The ability to use a computer to automatically recommend a complete and reasonable organic chemical synthesis route, that is, Computer-Aided Synthesis Planning (CASP) has always been the vision of chemists. The CASP method is based on the inverse synthesis analysis method proposed by E. J. Corey and predicts the synthesis route based on chemical reaction rules. Chemical reaction rules are divided into two categories: expert summary rules and computer automatic extraction rules. However, manual extraction of reaction rules is time-consuming and labor-intensive, making it difficult to meet the ever-increasing demand for new organic chemical reactions, and it cannot be used to predict new chemical reactions.
In recent years, artificial intelligence has been used to predict the products of chemical reactions, and for reverse synthesis analysis, and is expected to break through the bottleneck of existing reverse synthesis analysis technology. At present, the starting point of artificial intelligence-assisted compound synthesis route planning is still a large-scale reaction database and artificially extracted reaction rules. The team of Professor Lai Luhua and Pei Jianfeng used artificial intelligence natural language processing and developed a single-step reverse synthesis analysis method that only needs to input the target product molecule to predict the product to the precursor. Good accuracy was obtained in the prediction of step-reverse synthesis reaction.
Figure 1. AutoSynRoute workflow. A single-step reaction prediction model was developed using the Transformer framework. The single-step reaction prediction model was used to convert the target molecule into a simpler intermediate molecule. Repeating this process can obtain the terminal raw material molecule. AutoSynRoute uses the Monte Carlo tree search method (MCTS) based on heuristic scoring.
On the basis of single-step reverse synthesis reaction prediction, the automated compound organic synthesis route planning tool AutoSynRoute was further developed (Figure 1).

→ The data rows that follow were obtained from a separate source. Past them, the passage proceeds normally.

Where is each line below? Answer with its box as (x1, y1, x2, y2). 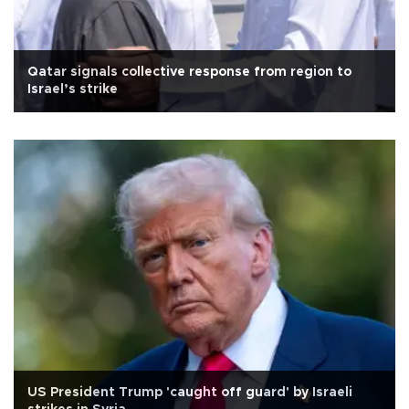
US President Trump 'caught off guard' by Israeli (27, 385, 352, 399)
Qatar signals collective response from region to (27, 66, 351, 79)
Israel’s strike (27, 83, 118, 96)
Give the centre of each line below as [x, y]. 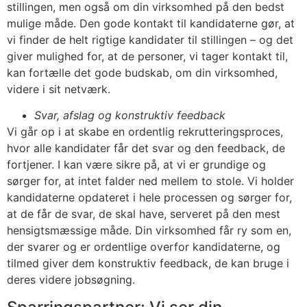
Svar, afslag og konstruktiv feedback [132, 115]
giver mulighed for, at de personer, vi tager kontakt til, [147, 56]
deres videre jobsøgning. [74, 280]
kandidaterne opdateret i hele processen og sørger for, [149, 198]
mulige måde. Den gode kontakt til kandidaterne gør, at [151, 23]
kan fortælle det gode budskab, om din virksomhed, [142, 72]
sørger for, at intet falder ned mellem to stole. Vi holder [150, 181]
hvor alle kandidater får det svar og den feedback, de [146, 148]
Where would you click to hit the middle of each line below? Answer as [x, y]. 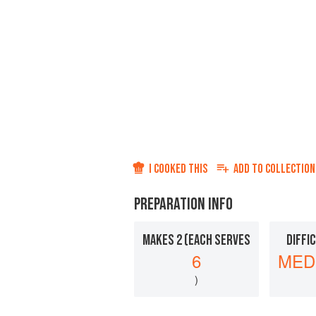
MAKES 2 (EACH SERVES [196, 241]
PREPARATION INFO [183, 205]
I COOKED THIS [178, 169]
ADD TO [249, 169]
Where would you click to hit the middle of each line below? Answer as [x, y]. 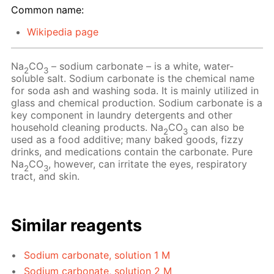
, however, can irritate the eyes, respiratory [148, 164]
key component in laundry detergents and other [122, 115]
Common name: [47, 10]
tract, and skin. [46, 176]
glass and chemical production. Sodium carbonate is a [137, 103]
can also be [216, 128]
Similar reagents [77, 225]
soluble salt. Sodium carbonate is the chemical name [133, 79]
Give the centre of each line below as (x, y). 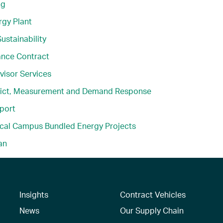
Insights (34, 194)
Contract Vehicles (153, 194)
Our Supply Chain (152, 210)
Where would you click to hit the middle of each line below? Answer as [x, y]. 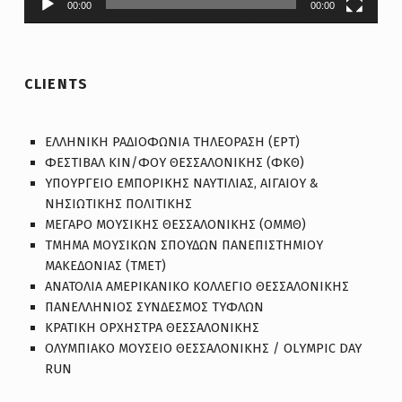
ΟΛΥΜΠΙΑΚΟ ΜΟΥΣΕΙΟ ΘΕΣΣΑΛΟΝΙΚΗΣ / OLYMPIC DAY [204, 349]
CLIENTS [56, 84]
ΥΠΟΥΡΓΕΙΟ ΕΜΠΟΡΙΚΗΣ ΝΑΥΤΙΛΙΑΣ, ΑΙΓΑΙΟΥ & [182, 184]
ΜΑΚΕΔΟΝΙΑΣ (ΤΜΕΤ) [106, 266]
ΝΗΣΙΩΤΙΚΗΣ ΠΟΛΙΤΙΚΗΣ [119, 204]
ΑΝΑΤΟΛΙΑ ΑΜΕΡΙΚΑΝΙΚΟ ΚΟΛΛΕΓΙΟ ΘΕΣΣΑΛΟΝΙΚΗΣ [197, 287]
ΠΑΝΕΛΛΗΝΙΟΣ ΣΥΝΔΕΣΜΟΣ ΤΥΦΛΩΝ [155, 307]
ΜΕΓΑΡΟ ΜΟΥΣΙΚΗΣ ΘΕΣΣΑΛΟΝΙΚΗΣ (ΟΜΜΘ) [176, 225]
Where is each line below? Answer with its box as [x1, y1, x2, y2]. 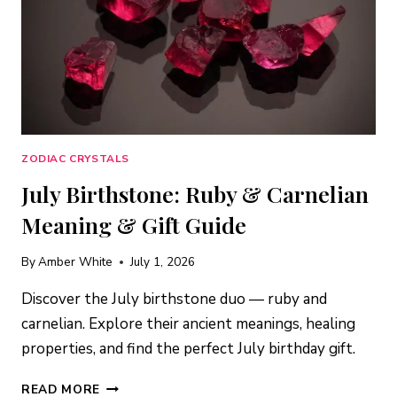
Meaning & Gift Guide [21, 209, 246, 239]
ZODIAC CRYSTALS [21, 151, 129, 166]
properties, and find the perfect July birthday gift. [21, 339, 355, 360]
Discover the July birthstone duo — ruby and [21, 289, 327, 310]
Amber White [38, 253, 113, 271]
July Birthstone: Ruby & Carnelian [21, 178, 369, 208]
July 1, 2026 [130, 253, 196, 271]
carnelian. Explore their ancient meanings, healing [21, 314, 355, 335]
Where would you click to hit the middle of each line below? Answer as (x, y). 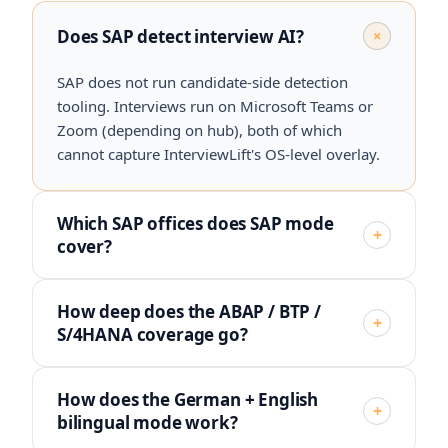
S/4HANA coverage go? (152, 334)
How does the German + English (188, 399)
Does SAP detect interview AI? (181, 36)
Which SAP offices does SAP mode (195, 223)
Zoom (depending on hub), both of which (199, 130)
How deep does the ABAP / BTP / (189, 311)
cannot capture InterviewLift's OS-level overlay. (218, 154)
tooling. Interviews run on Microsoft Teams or (215, 106)
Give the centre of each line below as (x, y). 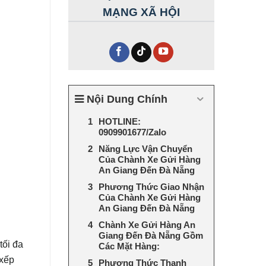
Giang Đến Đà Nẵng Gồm (151, 235)
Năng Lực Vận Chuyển (145, 148)
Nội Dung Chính (127, 99)
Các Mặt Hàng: (129, 246)
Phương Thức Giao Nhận (151, 186)
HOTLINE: (119, 121)
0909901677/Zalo (132, 132)
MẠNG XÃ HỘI (141, 12)
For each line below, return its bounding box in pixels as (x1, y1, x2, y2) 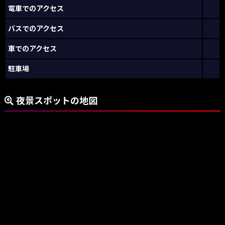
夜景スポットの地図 (16, 94, 97, 106)
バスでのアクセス (8, 24, 64, 33)
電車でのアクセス (8, 4, 64, 13)
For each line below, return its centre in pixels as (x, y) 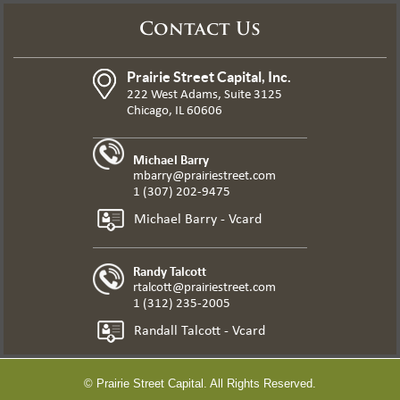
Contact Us (200, 30)
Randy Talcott (170, 271)
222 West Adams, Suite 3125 (204, 95)
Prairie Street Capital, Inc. (209, 76)
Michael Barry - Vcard (198, 219)
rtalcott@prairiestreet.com (204, 287)
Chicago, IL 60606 (175, 111)
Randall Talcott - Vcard (200, 331)
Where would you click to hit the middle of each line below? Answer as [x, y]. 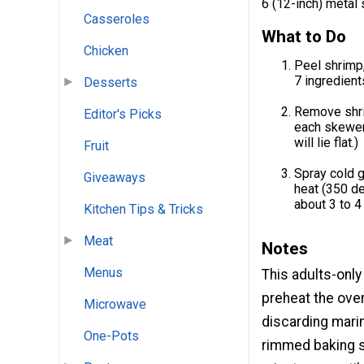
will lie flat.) [326, 142]
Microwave [115, 305]
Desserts [110, 83]
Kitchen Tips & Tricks [143, 210]
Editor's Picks [123, 115]
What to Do [304, 36]
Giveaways [115, 178]
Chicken [106, 51]
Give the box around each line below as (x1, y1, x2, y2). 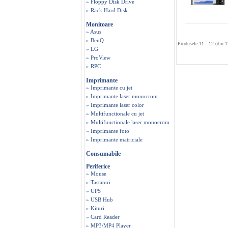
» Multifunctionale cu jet (86, 110, 144, 117)
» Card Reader (86, 214, 120, 220)
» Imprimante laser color (86, 102, 144, 108)
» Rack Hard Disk (86, 7, 128, 13)
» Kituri (86, 205, 104, 211)
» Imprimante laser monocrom (86, 93, 158, 99)
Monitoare (86, 21, 113, 28)
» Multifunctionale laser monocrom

AutoSynRoute first heuristically scores the predicted multiple candidate reactions, and then integrates the Monte Carlo Search Algorithm (MCTS) to search for the best combination of reaction routes. AutoSynRoute can reproduce the compound synthesis routes reported in the literature, showing the application potential in the automatic planning of compound synthesis routes.
AutoSynRoute enables automatic analysis of compound reverse synthetic routes that are not based on chemical reaction rules. This work was first published on the preprint platform Chemrxiv in May 2019, and was recently published in the journal Chemical Science under the title "Automatic Retrosynthetic Route Planning Using Template-Free Models"(https://pubs.rsc.org/en/content/articlehtml/2020/sc/c9sc03666k). Professor Lai Luhua and Professor Pei Jianfeng are the corresponding authors of the paper, and Lin Kangjie, a PhD student in the School of Chemistry and Molecular Engineering, and Xu Youjun, a postdoctoral fellow, are co-first authors of the paper. Lin Kangjie and Xu Youjun won the 2019 Merck Cup reverse synthesis reaction prediction contest.
This work received funding and support from major new drug creation technology major projects, the National Natural Science Foundation of China, and the National Key R & D Program. The high-performance computing platform of the Peking University-Tsinghua Life Science Joint Center provided part of the computing resources for this research.